**ACTIVITY**
Once every line below with "case" has been counted, state the total and nothing else.

.....

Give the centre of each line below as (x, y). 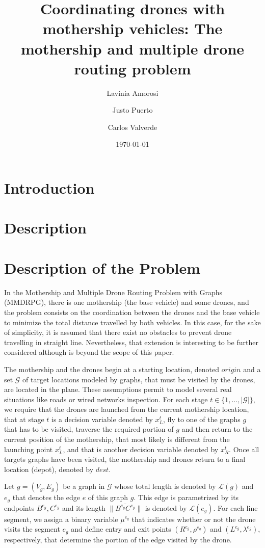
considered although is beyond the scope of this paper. (89, 352)
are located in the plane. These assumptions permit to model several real (118, 389)
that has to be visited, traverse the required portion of (89, 429)
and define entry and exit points (121, 529)
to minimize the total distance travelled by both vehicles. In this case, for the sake (132, 322)
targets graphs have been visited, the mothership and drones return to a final (125, 459)
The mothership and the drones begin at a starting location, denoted (112, 369)
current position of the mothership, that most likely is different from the (117, 439)
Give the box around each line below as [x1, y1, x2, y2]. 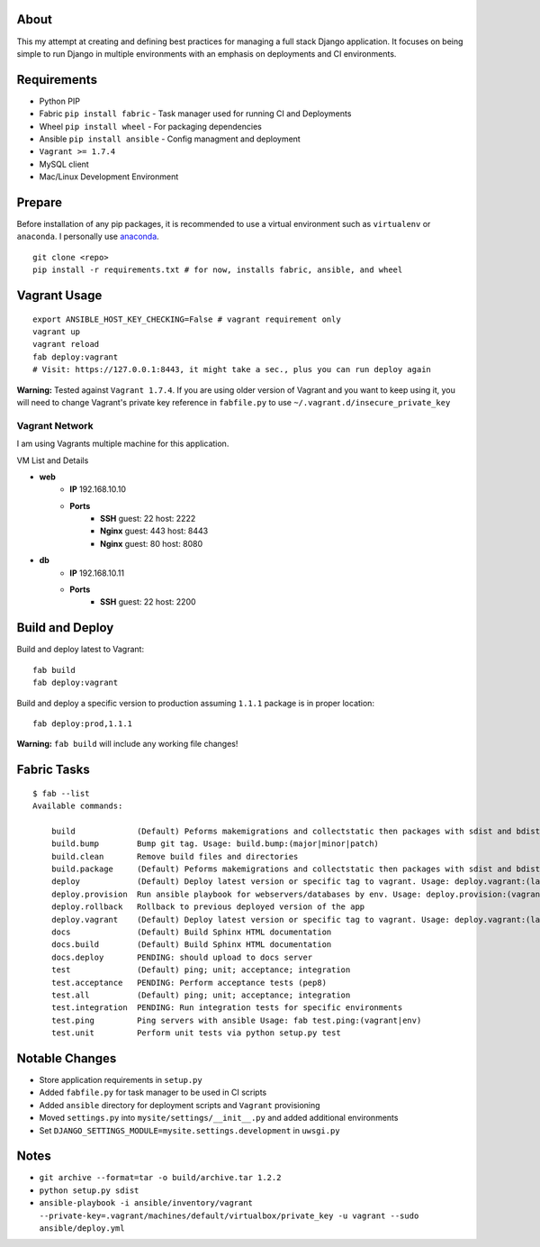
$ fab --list [32, 788, 90, 798]
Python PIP [39, 96, 81, 106]
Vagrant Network [16, 419, 94, 432]
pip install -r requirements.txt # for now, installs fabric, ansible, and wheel [32, 265, 403, 275]
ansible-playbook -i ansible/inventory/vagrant [39, 1198, 254, 1208]
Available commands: [32, 801, 123, 811]
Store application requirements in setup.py [39, 1075, 202, 1086]
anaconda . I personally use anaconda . [16, 231, 159, 242]
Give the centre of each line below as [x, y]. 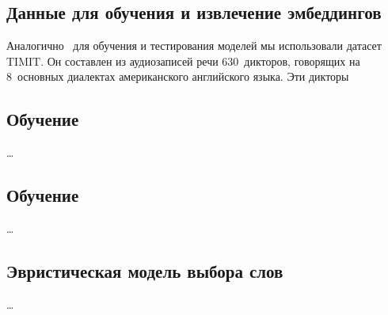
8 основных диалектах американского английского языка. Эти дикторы [178, 76]
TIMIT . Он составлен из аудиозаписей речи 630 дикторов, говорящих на [183, 61]
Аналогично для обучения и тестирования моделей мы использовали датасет [194, 46]
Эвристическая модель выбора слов [145, 270]
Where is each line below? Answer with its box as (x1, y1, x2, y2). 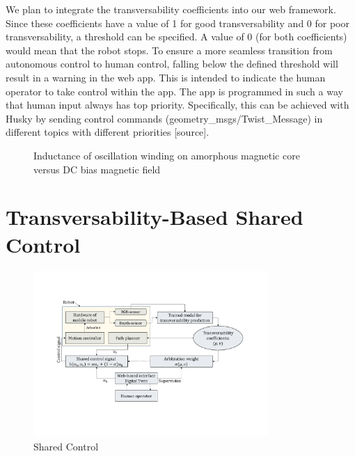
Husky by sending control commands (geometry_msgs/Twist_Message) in (6, 111, 323, 125)
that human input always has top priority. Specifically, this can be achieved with (6, 97, 349, 112)
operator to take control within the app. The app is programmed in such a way (6, 84, 343, 98)
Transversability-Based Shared (6, 203, 303, 231)
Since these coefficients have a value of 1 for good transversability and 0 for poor (6, 15, 349, 30)
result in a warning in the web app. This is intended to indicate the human (6, 70, 326, 84)
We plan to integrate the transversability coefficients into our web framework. (6, 2, 336, 16)
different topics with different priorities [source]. (6, 125, 210, 139)
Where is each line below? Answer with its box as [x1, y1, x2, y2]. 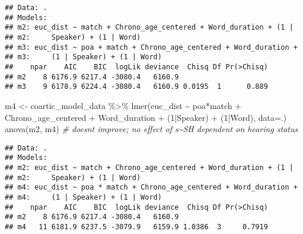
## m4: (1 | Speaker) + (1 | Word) [5, 193, 162, 201]
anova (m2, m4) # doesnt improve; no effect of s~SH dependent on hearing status [5, 123, 298, 135]
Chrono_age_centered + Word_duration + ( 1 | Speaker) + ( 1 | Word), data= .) [5, 111, 287, 123]
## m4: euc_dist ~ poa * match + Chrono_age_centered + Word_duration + [5, 183, 298, 192]
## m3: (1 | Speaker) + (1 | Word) [5, 53, 162, 62]
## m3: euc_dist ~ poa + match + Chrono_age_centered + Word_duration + [5, 43, 298, 52]
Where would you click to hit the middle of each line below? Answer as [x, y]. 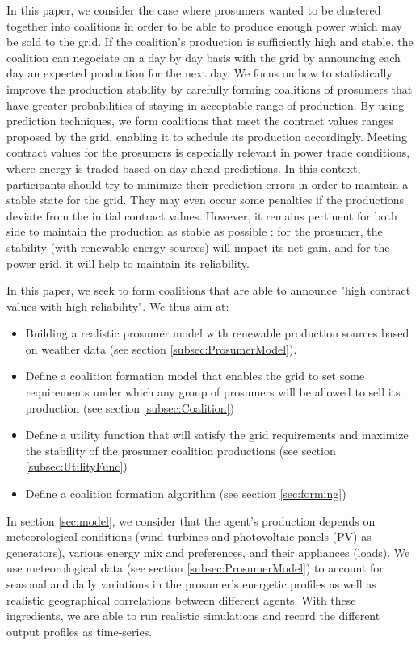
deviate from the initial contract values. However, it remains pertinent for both [202, 215]
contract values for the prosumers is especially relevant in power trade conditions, [208, 152]
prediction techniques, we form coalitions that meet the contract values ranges [200, 121]
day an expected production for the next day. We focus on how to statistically [199, 73]
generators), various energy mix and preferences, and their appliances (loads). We [208, 552]
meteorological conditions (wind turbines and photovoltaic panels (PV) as [189, 536]
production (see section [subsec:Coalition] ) [130, 407]
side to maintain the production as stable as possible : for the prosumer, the [195, 231]
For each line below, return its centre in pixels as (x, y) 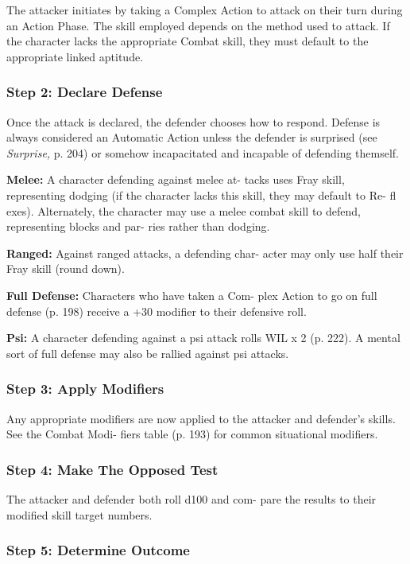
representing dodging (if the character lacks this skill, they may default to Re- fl (201, 194)
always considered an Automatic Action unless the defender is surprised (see (192, 137)
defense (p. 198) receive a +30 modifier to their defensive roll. (157, 311)
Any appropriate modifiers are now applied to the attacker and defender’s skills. (201, 418)
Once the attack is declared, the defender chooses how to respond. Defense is (193, 121)
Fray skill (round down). (66, 268)
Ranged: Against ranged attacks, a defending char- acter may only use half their (205, 253)
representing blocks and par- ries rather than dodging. (138, 226)
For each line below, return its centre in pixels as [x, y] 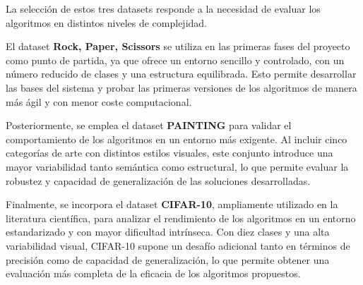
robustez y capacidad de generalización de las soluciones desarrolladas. [158, 180]
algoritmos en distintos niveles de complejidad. [107, 22]
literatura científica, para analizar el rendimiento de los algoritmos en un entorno [181, 218]
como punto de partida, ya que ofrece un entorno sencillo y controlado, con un [175, 60]
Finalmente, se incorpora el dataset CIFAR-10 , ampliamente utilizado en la [172, 204]
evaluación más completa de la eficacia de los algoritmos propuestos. [153, 273]
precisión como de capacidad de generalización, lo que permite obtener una [168, 259]
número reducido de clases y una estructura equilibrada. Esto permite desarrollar [181, 74]
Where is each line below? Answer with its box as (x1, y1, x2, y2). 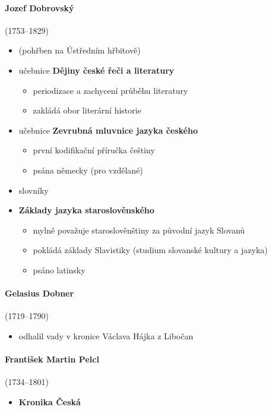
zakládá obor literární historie (33, 104, 141, 116)
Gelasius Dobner (5, 287, 74, 299)
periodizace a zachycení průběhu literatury (33, 84, 188, 96)
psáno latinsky (33, 263, 86, 276)
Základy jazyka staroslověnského (18, 204, 154, 216)
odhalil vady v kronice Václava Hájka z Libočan (18, 329, 194, 342)
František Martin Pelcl (5, 353, 99, 365)
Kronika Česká (18, 395, 81, 408)
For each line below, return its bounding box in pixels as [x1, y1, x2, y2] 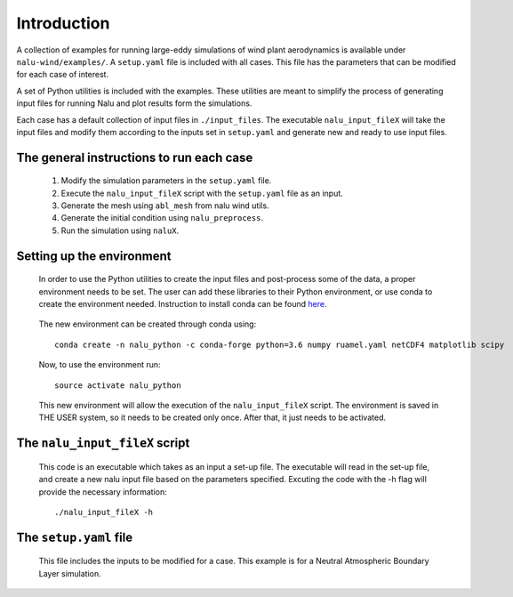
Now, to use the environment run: [38, 359, 161, 370]
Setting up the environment [16, 248, 172, 263]
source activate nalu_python [54, 380, 181, 391]
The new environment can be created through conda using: [38, 319, 257, 329]
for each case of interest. [16, 69, 109, 80]
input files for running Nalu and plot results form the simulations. [16, 98, 252, 109]
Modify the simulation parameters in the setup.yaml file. [60, 175, 272, 186]
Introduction [16, 13, 110, 33]
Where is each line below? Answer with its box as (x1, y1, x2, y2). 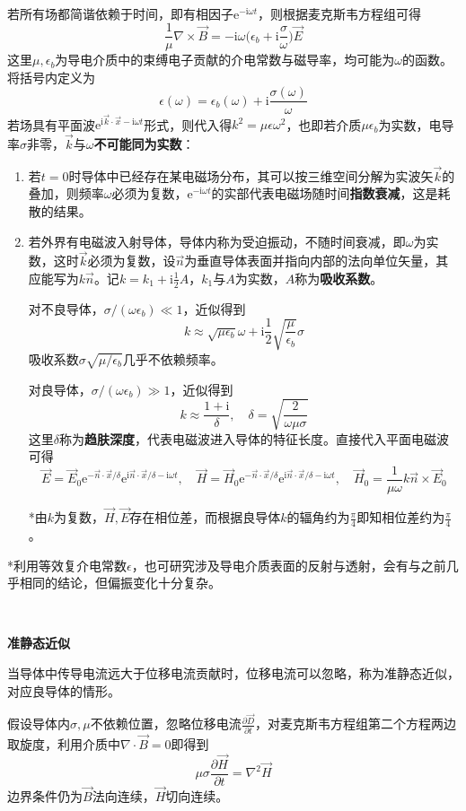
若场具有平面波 (7, 115, 95, 134)
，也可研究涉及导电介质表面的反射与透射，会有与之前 (131, 555, 446, 574)
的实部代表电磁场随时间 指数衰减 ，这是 (211, 184, 438, 203)
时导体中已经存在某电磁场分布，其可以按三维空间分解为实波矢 (68, 166, 434, 185)
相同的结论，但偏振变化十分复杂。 (19, 573, 221, 592)
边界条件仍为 (7, 786, 83, 805)
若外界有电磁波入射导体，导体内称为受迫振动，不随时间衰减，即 (28, 231, 406, 250)
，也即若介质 (286, 115, 362, 134)
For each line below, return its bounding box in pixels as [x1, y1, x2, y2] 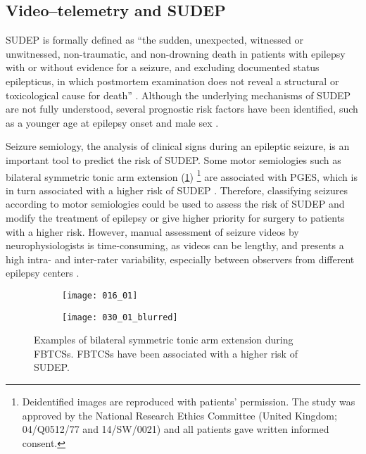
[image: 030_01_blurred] [62, 312, 178, 322]
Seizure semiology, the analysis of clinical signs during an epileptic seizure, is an [6, 139, 350, 153]
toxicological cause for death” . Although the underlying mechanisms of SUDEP [6, 87, 351, 102]
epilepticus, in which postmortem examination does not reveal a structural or [6, 73, 339, 88]
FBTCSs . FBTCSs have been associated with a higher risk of [34, 346, 298, 360]
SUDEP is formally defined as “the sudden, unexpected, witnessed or [6, 32, 304, 47]
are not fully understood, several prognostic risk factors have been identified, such [6, 101, 358, 116]
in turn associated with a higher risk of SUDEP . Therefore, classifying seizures [6, 182, 348, 197]
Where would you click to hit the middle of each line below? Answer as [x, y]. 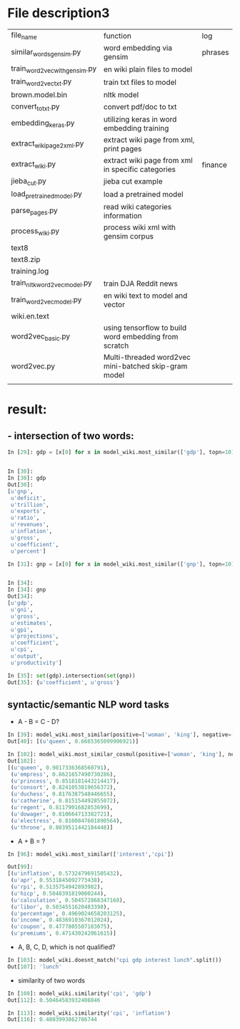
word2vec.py [33, 366]
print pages [122, 149]
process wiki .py [35, 232]
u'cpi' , [22, 650]
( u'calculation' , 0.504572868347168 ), [68, 900]
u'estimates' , [31, 623]
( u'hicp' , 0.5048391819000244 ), [59, 893]
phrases [215, 53]
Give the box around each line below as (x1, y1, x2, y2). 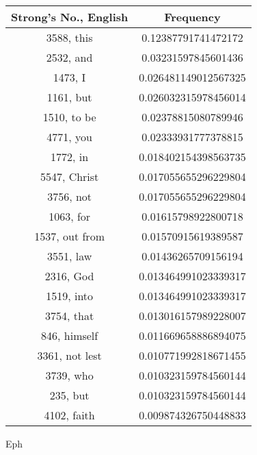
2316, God (44, 268, 94, 284)
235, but (49, 387, 90, 403)
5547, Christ (40, 169, 99, 184)
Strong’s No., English (11, 9, 128, 25)
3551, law (46, 248, 92, 264)
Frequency (164, 9, 221, 25)
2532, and (46, 49, 93, 65)
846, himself (41, 328, 98, 343)
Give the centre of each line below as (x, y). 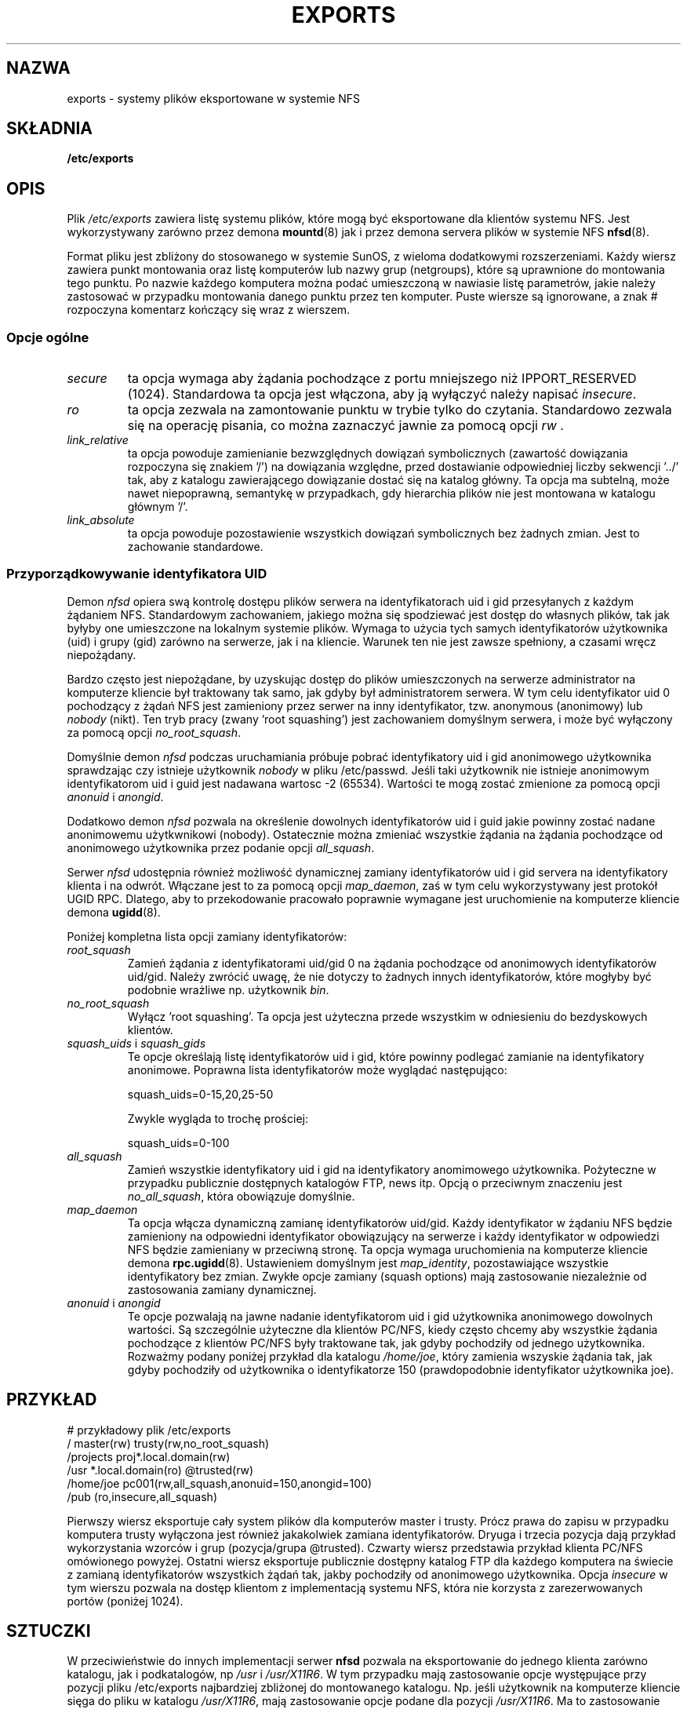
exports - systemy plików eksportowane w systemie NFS (214, 98)
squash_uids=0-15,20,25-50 (200, 1094)
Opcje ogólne (48, 337)
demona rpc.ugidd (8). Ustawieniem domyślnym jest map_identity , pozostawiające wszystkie (368, 1263)
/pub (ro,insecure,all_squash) (142, 1496)
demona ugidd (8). (114, 912)
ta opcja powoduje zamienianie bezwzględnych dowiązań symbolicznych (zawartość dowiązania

.....

**WRITTEN ANSWER**
2